25. ENTER 2017 Research Track Slide Number 25
Theoretical
Contributions
Humour:
•expand the use of humour in the tourism literature by adding a new application area.
•broaden the current humour literature in tourism mainly focused on Western humour by
introducing humour-related concepts in a Chinese social media context.
Affordances:
•offer insight into social media affordances and their linguistic relevance.

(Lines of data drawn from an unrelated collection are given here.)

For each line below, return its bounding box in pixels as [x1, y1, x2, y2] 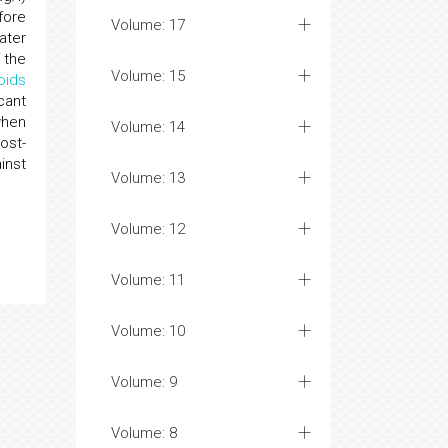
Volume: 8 [111, 424, 177, 442]
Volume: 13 [111, 169, 185, 187]
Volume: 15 [111, 67, 185, 85]
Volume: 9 [111, 373, 177, 391]
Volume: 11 [111, 271, 185, 289]
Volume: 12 [111, 220, 185, 238]
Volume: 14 [111, 118, 185, 136]
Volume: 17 [111, 16, 185, 34]
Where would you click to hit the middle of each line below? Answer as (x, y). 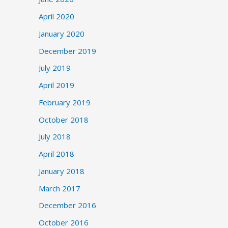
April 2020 (56, 16)
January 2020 (62, 33)
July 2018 (55, 137)
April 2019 (56, 85)
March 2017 (60, 188)
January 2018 (62, 171)
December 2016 (67, 205)
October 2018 (64, 119)
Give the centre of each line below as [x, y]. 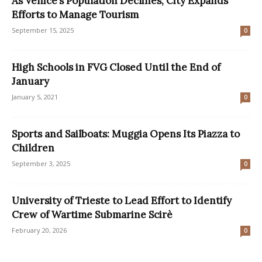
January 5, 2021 [35, 96]
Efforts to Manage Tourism [75, 14]
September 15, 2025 [43, 30]
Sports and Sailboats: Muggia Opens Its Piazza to [126, 134]
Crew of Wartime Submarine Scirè [92, 214]
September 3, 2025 [41, 163]
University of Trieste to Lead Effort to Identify [122, 200]
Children [33, 148]
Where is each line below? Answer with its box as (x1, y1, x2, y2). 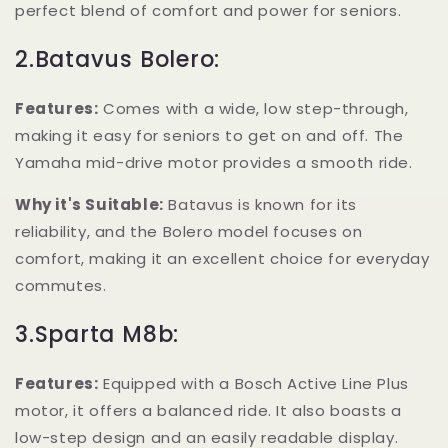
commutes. (15, 275, 107, 297)
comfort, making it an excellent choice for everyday (15, 248, 430, 270)
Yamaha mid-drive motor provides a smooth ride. (15, 152, 413, 174)
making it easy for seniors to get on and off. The (15, 125, 404, 147)
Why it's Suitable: (15, 194, 164, 216)
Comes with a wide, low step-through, (98, 98, 409, 120)
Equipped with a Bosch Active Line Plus (98, 373, 409, 395)
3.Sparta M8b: (15, 319, 180, 351)
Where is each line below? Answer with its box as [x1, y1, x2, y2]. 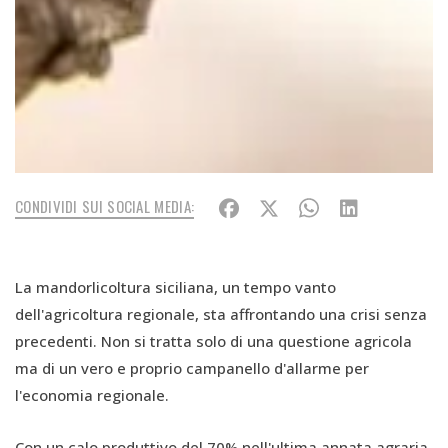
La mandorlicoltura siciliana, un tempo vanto [15, 276, 336, 297]
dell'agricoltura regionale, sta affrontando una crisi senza [15, 303, 427, 324]
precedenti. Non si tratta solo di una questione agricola [15, 330, 412, 351]
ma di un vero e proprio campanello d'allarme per [15, 357, 369, 378]
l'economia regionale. [15, 384, 169, 405]
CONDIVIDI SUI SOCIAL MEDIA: [15, 194, 195, 217]
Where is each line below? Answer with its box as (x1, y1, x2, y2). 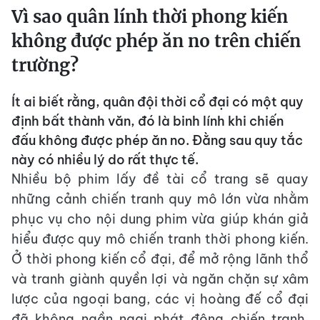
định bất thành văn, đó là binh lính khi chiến (11, 113, 284, 129)
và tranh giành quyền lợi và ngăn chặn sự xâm (11, 271, 309, 287)
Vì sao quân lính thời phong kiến (11, 6, 288, 28)
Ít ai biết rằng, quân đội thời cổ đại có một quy (11, 94, 304, 110)
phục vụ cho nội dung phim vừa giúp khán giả (11, 211, 309, 227)
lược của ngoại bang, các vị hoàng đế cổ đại (11, 291, 309, 307)
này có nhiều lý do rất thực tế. (11, 151, 199, 168)
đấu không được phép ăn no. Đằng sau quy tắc (11, 132, 303, 149)
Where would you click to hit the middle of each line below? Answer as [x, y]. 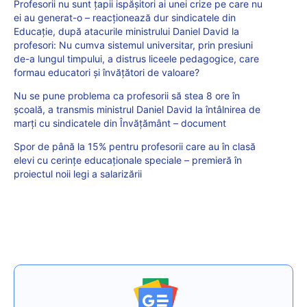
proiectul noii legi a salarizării [78, 174]
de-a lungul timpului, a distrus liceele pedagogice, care [136, 59]
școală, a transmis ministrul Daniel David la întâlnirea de [137, 110]
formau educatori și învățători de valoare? [107, 73]
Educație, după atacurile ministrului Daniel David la [126, 32]
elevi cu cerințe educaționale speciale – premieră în [128, 160]
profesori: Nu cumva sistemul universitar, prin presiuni [133, 45]
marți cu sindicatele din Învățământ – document [120, 123]
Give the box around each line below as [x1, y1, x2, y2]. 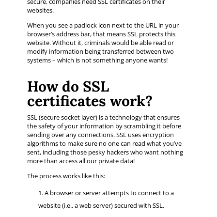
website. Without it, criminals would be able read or [27, 38, 174, 47]
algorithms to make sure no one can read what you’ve [27, 139, 182, 148]
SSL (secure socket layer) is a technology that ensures [27, 112, 180, 122]
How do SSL [27, 77, 109, 95]
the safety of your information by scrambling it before [27, 121, 181, 130]
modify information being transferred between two [27, 46, 174, 56]
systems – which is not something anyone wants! [27, 55, 168, 64]
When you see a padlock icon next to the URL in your [27, 20, 179, 30]
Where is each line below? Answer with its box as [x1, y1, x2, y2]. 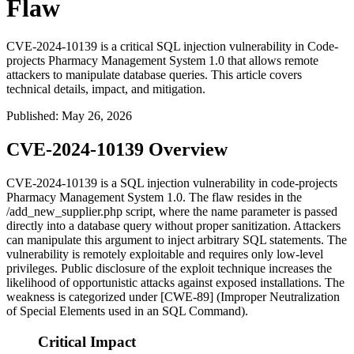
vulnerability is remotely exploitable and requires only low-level [6, 247, 323, 262]
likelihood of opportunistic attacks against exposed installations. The [6, 276, 345, 290]
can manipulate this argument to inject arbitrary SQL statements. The [6, 233, 347, 247]
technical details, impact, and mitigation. [6, 82, 205, 96]
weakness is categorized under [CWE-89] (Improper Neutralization [6, 290, 340, 304]
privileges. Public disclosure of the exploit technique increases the [6, 262, 332, 276]
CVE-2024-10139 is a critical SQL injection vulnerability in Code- [6, 40, 338, 54]
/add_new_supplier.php [6, 205, 122, 219]
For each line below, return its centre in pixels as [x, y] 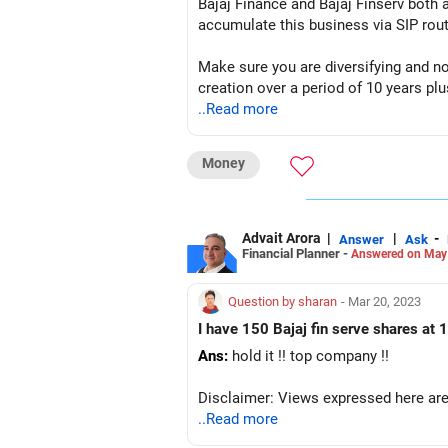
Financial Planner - [296, 253]
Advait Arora [281, 238]
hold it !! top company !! [308, 356]
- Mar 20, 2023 [381, 301]
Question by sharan [282, 301]
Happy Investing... [257, 172]
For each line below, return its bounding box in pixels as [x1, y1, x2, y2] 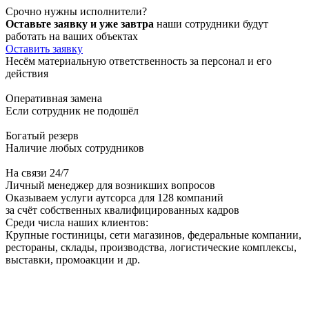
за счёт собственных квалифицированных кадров [6, 203, 239, 216]
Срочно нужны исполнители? [6, 5, 147, 17]
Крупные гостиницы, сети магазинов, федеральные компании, [6, 228, 301, 241]
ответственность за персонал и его [106, 54, 272, 67]
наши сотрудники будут [154, 17, 268, 30]
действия [6, 67, 48, 79]
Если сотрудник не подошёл [6, 104, 139, 117]
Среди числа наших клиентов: [6, 216, 148, 228]
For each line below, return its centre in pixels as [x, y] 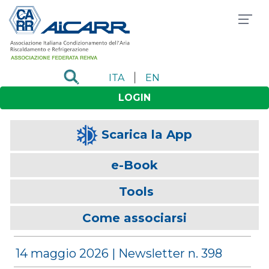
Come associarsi [134, 218]
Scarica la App [147, 134]
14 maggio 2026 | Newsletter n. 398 [119, 253]
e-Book [134, 165]
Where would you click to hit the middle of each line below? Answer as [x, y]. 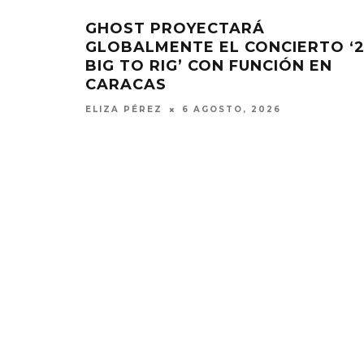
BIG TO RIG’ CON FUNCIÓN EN [209, 65]
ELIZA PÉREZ [124, 110]
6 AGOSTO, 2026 [232, 110]
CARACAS [126, 84]
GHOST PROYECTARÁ [175, 28]
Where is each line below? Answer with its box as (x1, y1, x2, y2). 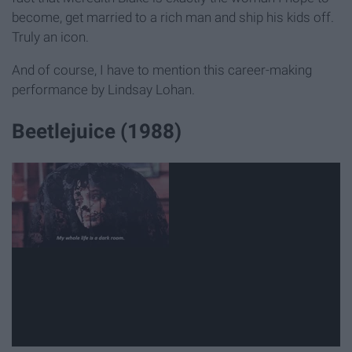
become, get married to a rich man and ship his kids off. (12, 9, 334, 25)
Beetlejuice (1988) (12, 119, 181, 143)
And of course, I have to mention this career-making (12, 61, 312, 78)
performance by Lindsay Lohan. (12, 81, 195, 97)
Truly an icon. (12, 28, 89, 45)
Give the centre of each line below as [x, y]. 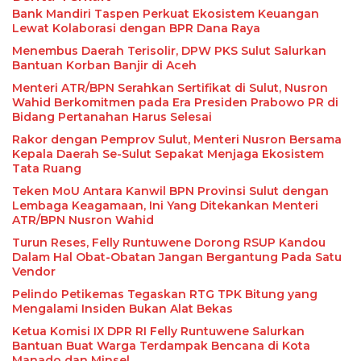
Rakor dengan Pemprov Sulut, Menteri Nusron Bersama [177, 140]
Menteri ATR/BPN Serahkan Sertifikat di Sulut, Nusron [170, 88]
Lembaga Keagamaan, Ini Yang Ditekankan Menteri [165, 206]
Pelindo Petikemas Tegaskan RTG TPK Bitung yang [165, 295]
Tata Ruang [47, 169]
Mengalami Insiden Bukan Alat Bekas [122, 309]
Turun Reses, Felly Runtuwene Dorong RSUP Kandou [169, 243]
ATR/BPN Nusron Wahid [83, 220]
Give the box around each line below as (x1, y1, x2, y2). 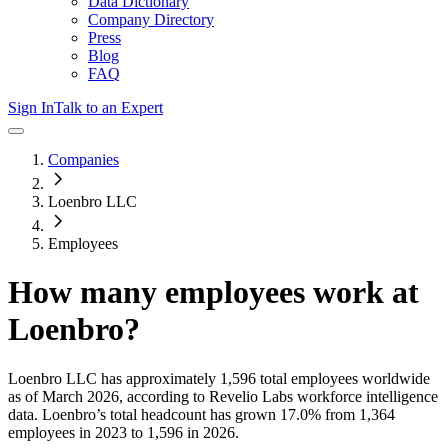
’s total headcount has (96, 405, 235, 423)
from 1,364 (321, 405, 395, 423)
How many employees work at (8, 274, 419, 311)
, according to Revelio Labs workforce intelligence (119, 387, 438, 405)
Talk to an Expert (54, 99, 163, 116)
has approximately (97, 369, 216, 387)
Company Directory (88, 11, 214, 28)
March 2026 (42, 387, 119, 405)
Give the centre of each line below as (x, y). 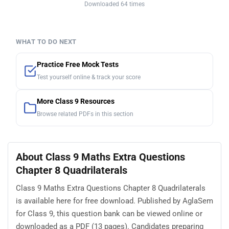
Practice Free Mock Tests (78, 65)
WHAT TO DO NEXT (46, 42)
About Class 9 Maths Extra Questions (100, 157)
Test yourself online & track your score (89, 77)
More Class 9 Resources (76, 102)
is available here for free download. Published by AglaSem (114, 201)
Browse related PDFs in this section (85, 114)
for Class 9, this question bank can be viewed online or (109, 213)
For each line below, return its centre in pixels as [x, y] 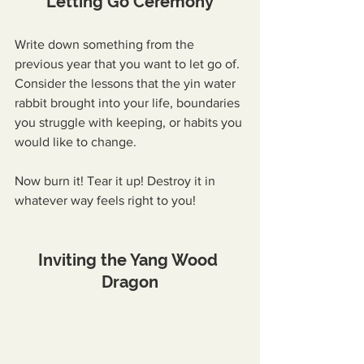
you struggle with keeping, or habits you [130, 123]
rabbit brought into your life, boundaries [129, 103]
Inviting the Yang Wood [130, 260]
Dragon [130, 282]
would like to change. [76, 142]
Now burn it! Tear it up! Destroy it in [117, 181]
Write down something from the [106, 45]
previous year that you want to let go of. [129, 64]
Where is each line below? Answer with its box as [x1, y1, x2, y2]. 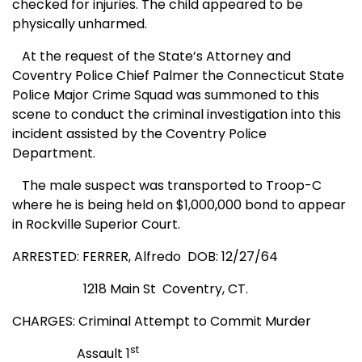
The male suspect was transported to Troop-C [12, 176, 322, 196]
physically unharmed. [12, 15, 147, 34]
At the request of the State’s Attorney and [12, 47, 291, 66]
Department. [12, 144, 95, 163]
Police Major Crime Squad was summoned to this [12, 86, 319, 105]
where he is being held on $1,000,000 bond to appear [12, 196, 346, 215]
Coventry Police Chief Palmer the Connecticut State [12, 66, 344, 86]
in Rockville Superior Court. [12, 215, 180, 234]
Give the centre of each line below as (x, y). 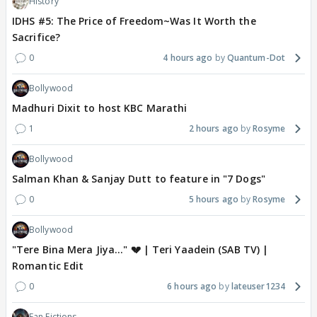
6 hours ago (192, 287)
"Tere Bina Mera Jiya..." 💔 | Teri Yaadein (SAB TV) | (140, 250)
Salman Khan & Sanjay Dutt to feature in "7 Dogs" (139, 179)
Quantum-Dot (256, 58)
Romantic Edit (48, 266)
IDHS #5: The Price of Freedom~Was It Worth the (134, 21)
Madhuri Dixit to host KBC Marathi (100, 108)
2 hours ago (213, 129)
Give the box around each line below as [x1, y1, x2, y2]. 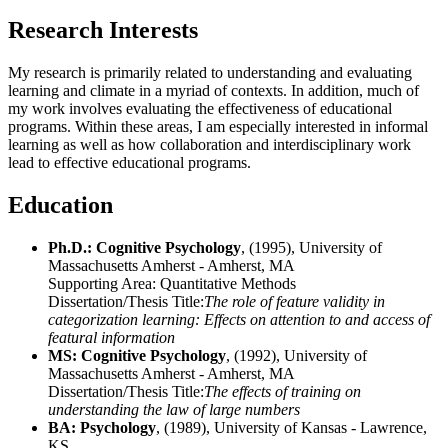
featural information [48, 328, 175, 346]
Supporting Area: [48, 274, 156, 292]
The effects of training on [204, 382, 361, 400]
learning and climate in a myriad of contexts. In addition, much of [8, 81, 419, 99]
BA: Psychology [48, 418, 156, 436]
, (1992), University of [226, 346, 367, 364]
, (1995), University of [241, 238, 382, 256]
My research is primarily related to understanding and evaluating [8, 63, 412, 81]
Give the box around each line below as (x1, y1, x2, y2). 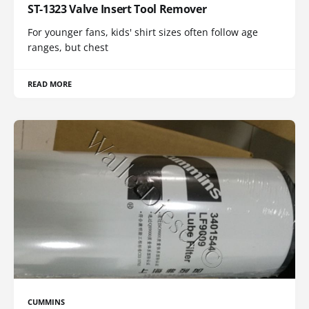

Social media marketing in tourism:
•confirm that effective engagement depends on not only message content but also
message structure.
•affirm that marketing on social media is indeed very different from traditional marketing
and requires a rethinking of approaches and of the overall marketing mindset.
26. ENTER 2017 Research Track Slide Number 26
Limitations & Future
Research
Limitations:
•This research focuses on one social media platform (i.e. Sina Weibo)
•The single case study method allowed for a look at the focal factors in isolation
but limits the generalizability of the results.
•Although this study identified that humour posts lead to more engagement, it is
not clear if humour posts always surpass non-humour ones.
Future research:
•investigate other platforms such as WeChat.
•examine whether the discovered effects hold true across DMOs with different
follower contingents and destination brands.
•identify humour effects in positive and negative posts through comparative
research
•identify additional factors that possibly drive weighted engagement.